Total participation of E1 means the FK in E1 must be NOT NULL.

9. Common Mistakes

  • Including derived attributes in schema: Derived attributes (like Age from DOB) should NOT be included in relational tables. They are computed on demand.
  • Forgetting to split composite attributes: Only the leaf-level simple sub-attributes go into the table, not the composite attribute name itself. Name → {FirstName, LastName}; the column “Name” doesn’t exist.
  • 1:1 relationship — FK placement: For 1:1, add FK to the entity with total participation (that entity cannot exist without the relationship, so the FK should be on its side and will be NOT NULL).
  • Weak entity table: The weak entity table’s primary key is (owner PK + partial key). The owner PK alone is not the PK of the weak entity table.
  • Confusing cardinality with degree: Degree = number of entity types in a relationship (binary = 2). Cardinality = 1:1, 1:N, M:N ratio between participating entities.

10. Frequently Asked Questions

What is the difference between entity and entity type in ER model?

An entity type is the schema/template (e.g., STUDENT with attributes Sid, Name, Age).
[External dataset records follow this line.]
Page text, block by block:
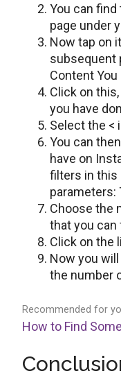
You can
page under
Now tap on
subsequent
Content
Click on
you have
Select the <
You can
have on
filters in this
parameters:
Choose the
that you
Click on the
Now you
the number
Recommended for
How to Find

An entity is one specific instance (e.g., the student with Sid=101). The entity set is all current instances. This parallels class vs. object in OOP — entity type is the class, entity is an object.

What is a weak entity in DBMS and how is it represented?
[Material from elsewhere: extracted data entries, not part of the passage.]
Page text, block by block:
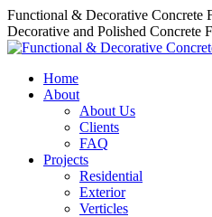
Skip
to
content
Functional & Decorative Concrete
Decorative and Polished Concrete
Home
About
About Us
Clients
FAQ
Projects
Residential
Exterior
Verticles
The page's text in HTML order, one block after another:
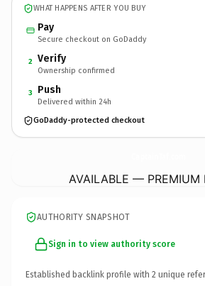
WHAT HAPPENS AFTER YOU BUY
Pay
Secure checkout on GoDaddy
2 Verify
Ownership confirmed
3 Push
Delivered within 24h
GoDaddy-protected checkout
AVAILABLE — PREMIUM
AUTHORITY SNAPSHOT
Sign in to view authority score
Established backlink profile with 2 unique
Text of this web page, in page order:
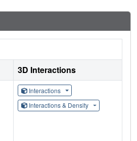
3D Interactions
Interactions
Interactions & Density
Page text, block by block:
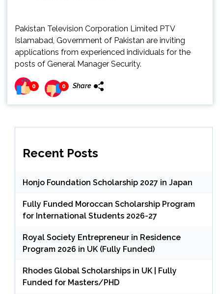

A weak entity lacks a key attribute of its own — it depends on an owner entity for identification. It has a partial key (discriminator) unique only within one owner entity’s scope. Represented by a double rectangle (weak entity), double diamond (identifying relationship), dashed underline (partial key). Its table’s PK = owner’s PK + partial key, with a CASCADE delete constraint.

How do you convert an ER diagram to a relational schema?
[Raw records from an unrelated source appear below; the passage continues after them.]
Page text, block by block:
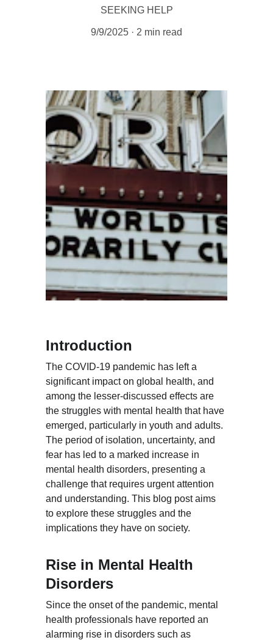
SEEKING HELP
9/9/2025 2 min read
Introduction
The COVID-19 pandemic has left a
significant impact on global health, and
among the lesser-discussed effects are
the struggles with mental health that have
emerged, particularly in youth and adults.
The period of isolation, uncertainty, and
fear has led to a marked increase in
mental health disorders, presenting a
challenge that requires urgent attention
and understanding. This blog post aims
to explore these struggles and the
implications they have on society.
Rise in Mental Health
Disorders
Since the onset of the pandemic, mental
health professionals have reported an
alarming rise in disorders such as

Rules: Strong entity → table. Weak entity → table with owner PK + partial key. 1:1 → FK on total-participation side. 1:N → FK on N-side. M:N → new table with both PKs. Multi-valued attribute → separate table. Derived attribute → omit. Composite attribute → use leaf sub-attributes only.

What is the difference between total and partial participation in ER model?

Total participation (double line) means every entity must be in at least one relationship instance — translates to NOT NULL constraint on the FK. Partial participation (single line) means some entities may not be involved — FK can be NULL. Example: every EMPLOYEE must work in a DEPARTMENT (total) but some DEPARTMENTS may have no manager assigned (partial).

What are the constraints of the relational model?

Domain constraint: values must come from the attribute’s domain. Key constraint: primary key is unique across all tuples. Entity integrity: PK attributes cannot be NULL. Referential integrity: FK values must exist in the referenced relation’s PK or be NULL. These four constraints ensure relational database consistency and are enforced by the DBMS automatically.